>>>>>
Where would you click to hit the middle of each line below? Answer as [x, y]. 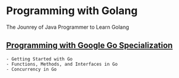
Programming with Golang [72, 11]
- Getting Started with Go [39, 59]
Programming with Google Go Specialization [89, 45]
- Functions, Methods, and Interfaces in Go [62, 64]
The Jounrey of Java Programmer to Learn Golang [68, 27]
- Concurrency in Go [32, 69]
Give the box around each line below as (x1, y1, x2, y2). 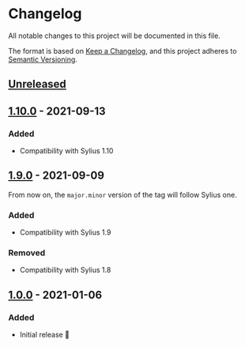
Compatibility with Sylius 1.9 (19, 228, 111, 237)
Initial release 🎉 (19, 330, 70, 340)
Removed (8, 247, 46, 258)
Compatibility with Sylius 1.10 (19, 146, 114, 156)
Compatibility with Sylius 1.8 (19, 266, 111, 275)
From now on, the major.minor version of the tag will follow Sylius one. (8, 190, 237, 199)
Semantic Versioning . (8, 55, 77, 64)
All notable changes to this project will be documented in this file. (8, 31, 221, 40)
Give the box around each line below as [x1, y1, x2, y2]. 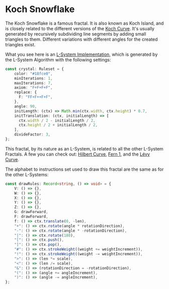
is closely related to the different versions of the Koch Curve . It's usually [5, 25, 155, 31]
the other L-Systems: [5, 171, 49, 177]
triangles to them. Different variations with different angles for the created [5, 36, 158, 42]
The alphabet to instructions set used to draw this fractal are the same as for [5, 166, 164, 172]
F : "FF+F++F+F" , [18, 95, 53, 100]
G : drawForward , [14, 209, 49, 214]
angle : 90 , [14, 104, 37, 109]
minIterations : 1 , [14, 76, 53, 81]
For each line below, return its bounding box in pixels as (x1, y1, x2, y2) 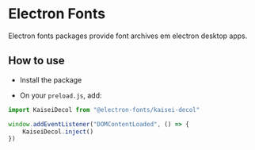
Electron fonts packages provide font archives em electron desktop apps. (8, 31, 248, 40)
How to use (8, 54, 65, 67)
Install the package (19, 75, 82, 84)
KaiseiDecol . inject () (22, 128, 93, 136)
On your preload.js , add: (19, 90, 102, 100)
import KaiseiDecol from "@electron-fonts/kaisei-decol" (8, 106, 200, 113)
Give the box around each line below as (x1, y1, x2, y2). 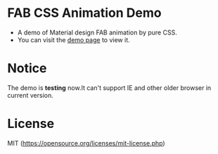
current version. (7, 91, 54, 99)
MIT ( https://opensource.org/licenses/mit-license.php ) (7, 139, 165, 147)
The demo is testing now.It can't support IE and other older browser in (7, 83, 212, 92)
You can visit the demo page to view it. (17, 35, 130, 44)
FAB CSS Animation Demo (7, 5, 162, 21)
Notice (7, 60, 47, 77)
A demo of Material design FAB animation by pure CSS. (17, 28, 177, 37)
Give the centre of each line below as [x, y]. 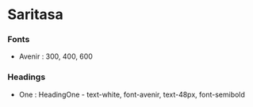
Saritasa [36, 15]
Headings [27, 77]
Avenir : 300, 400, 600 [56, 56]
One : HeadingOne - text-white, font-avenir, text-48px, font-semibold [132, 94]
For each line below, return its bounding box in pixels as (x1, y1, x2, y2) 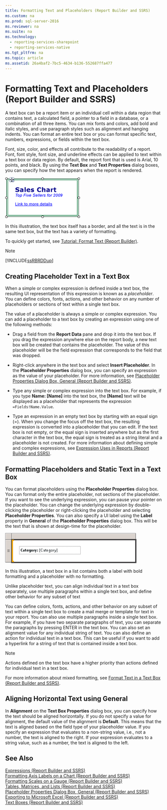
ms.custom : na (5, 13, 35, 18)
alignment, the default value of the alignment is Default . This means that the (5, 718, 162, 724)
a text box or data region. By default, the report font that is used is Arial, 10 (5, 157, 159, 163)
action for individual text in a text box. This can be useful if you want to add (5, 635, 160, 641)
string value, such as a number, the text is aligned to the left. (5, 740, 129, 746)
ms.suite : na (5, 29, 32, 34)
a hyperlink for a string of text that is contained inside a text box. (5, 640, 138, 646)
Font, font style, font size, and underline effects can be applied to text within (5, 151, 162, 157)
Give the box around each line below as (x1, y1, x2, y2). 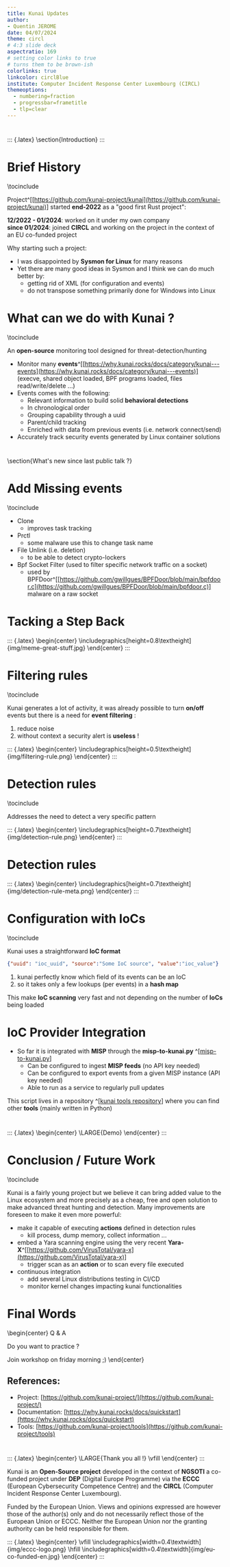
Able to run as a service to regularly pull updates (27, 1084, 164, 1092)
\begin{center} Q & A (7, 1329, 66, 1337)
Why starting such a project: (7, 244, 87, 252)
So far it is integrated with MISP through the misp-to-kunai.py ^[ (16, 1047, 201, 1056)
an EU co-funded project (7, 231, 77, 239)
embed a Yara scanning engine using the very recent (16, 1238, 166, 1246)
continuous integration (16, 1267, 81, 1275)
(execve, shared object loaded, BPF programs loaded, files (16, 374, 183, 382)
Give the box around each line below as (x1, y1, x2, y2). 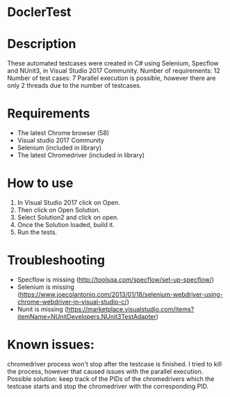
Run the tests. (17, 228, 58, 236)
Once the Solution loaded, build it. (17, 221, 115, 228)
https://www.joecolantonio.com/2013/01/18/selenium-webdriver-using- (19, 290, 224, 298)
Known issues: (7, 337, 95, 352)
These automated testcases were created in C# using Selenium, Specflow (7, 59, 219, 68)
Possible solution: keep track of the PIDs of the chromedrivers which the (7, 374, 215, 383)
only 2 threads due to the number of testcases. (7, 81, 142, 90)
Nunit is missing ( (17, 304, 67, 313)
<<<<<
### [EXERCISE REQUIREMENTS]
Everything in the entries above except the pictures should be given again exactly.

### [ANSWER SPACE]
Where would you click to hit the middle of each line below? Answer as [x, y]. 
Programming with Golang [72, 11]
- Getting Started with Go [39, 59]
Programming with Google Go Specialization [89, 45]
- Functions, Methods, and Interfaces in Go [62, 64]
The Jounrey of Java Programmer to Learn Golang [68, 27]
- Concurrency in Go [32, 69]
Give the box around each line below as (x1, y1, x2, y2). 
Compatibility with Sylius 1.9 (19, 228, 111, 237)
Initial release 🎉 (19, 330, 70, 340)
Removed (8, 247, 46, 258)
Compatibility with Sylius 1.10 (19, 146, 114, 156)
Compatibility with Sylius 1.8 (19, 266, 111, 275)
From now on, the major.minor version of the tag will follow Sylius one. (8, 190, 237, 199)
Semantic Versioning . (8, 55, 77, 64)
All notable changes to this project will be documented in this file. (8, 31, 221, 40)
Give the box around each line below as [x1, y1, x2, y2]. 
is closely related to the different versions of the Koch Curve . It's usually [5, 25, 155, 31]
the other L-Systems: [5, 171, 49, 177]
triangles to them. Different variations with different angles for the created [5, 36, 158, 42]
The alphabet to instructions set used to draw this fractal are the same as for [5, 166, 164, 172]
F : "FF+F++F+F" , [18, 95, 53, 100]
G : drawForward , [14, 209, 49, 214]
angle : 90 , [14, 104, 37, 109]
minIterations : 1 , [14, 76, 53, 81]
For each line below, return its bounding box in pixels as (x1, y1, x2, y2) 
Electron fonts packages provide font archives em electron desktop apps. (8, 31, 248, 40)
How to use (8, 54, 65, 67)
Install the package (19, 75, 82, 84)
KaiseiDecol . inject () (22, 128, 93, 136)
On your preload.js , add: (19, 90, 102, 100)
import KaiseiDecol from "@electron-fonts/kaisei-decol" (8, 106, 200, 113)
Give the box around each line below as (x1, y1, x2, y2). 
current version. (7, 91, 54, 99)
MIT ( https://opensource.org/licenses/mit-license.php ) (7, 139, 165, 147)
The demo is testing now.It can't support IE and other older browser in (7, 83, 212, 92)
You can visit the demo page to view it. (17, 35, 130, 44)
FAB CSS Animation Demo (7, 5, 162, 21)
Notice (7, 60, 47, 77)
A demo of Material design FAB animation by pure CSS. (17, 28, 177, 37)
Give the centre of each line below as [x, y]. 
Saritasa [36, 15]
Headings [27, 77]
Avenir : 300, 400, 600 [56, 56]
One : HeadingOne - text-white, font-avenir, text-48px, font-semibold [132, 94]
For each line below, return its bounding box in pixels as (x1, y1, x2, y2) 
ms.custom : na (5, 13, 35, 18)
alignment, the default value of the alignment is Default . This means that the (5, 718, 162, 724)
a text box or data region. By default, the report font that is used is Arial, 10 (5, 157, 159, 163)
action for individual text in a text box. This can be useful if you want to add (5, 635, 160, 641)
string value, such as a number, the text is aligned to the left. (5, 740, 129, 746)
ms.suite : na (5, 29, 32, 34)
a hyperlink for a string of text that is contained inside a text box. (5, 640, 138, 646)
Font, font style, font size, and underline effects can be applied to text within (5, 151, 162, 157)
Give the box around each line below as (x1, y1, x2, y2). 
Able to run as a service to regularly pull updates (27, 1084, 164, 1092)
\begin{center} Q & A (7, 1329, 66, 1337)
Why starting such a project: (7, 244, 87, 252)
So far it is integrated with MISP through the misp-to-kunai.py ^[ (16, 1047, 201, 1056)
an EU co-funded project (7, 231, 77, 239)
embed a Yara scanning engine using the very recent (16, 1238, 166, 1246)
continuous integration (16, 1267, 81, 1275)
(execve, shared object loaded, BPF programs loaded, files (16, 374, 183, 382)
Give the box around each line below as (x1, y1, x2, y2). 
Run the tests. (17, 228, 58, 236)
Once the Solution loaded, build it. (17, 221, 115, 228)
https://www.joecolantonio.com/2013/01/18/selenium-webdriver-using- (19, 290, 224, 298)
Known issues: (7, 337, 95, 352)
These automated testcases were created in C# using Selenium, Specflow (7, 59, 219, 68)
Possible solution: keep track of the PIDs of the chromedrivers which the (7, 374, 215, 383)
only 2 threads due to the number of testcases. (7, 81, 142, 90)
Nunit is missing ( (17, 304, 67, 313)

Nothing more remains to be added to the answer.